> **Task goal**
Look for the string "Remote" in the material below. Copy every line where you find it.

> **Record set**
════════════════════

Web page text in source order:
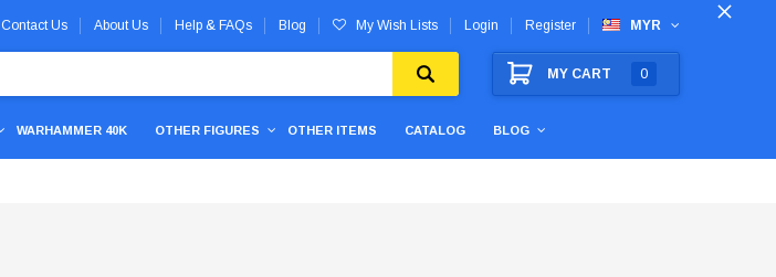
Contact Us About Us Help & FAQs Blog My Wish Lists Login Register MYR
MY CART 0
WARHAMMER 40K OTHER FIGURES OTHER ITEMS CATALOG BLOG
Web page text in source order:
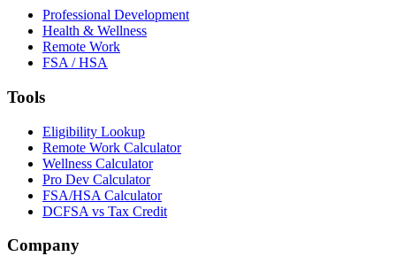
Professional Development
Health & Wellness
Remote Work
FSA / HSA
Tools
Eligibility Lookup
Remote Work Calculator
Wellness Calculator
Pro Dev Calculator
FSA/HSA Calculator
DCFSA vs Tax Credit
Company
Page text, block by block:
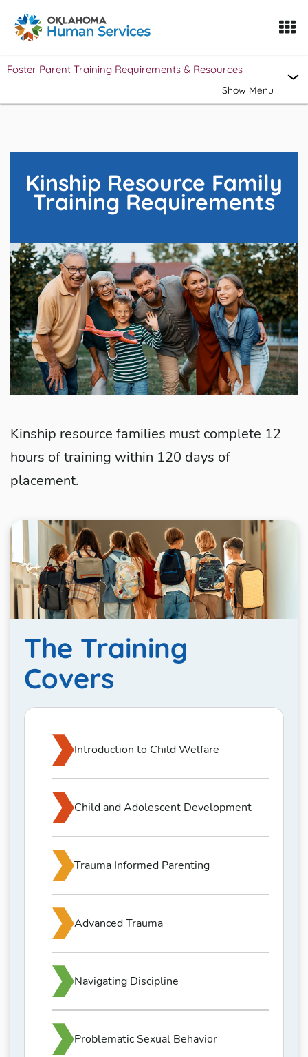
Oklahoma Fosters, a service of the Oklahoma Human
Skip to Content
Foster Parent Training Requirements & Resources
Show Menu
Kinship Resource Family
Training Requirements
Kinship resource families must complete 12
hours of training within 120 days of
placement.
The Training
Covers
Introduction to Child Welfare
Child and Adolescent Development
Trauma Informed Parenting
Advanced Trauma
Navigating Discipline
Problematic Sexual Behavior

════════════════════

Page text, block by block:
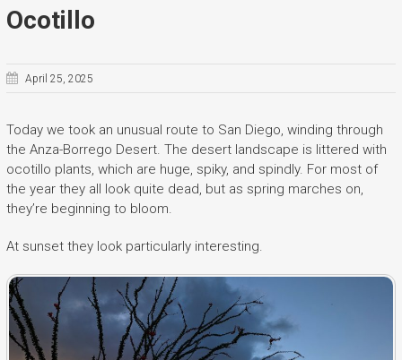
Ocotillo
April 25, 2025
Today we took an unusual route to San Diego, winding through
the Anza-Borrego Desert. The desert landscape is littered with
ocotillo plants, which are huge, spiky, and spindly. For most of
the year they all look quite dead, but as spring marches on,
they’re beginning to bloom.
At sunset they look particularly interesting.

════════════════════

> **Task response**
Remote Work
Remote Work Calculator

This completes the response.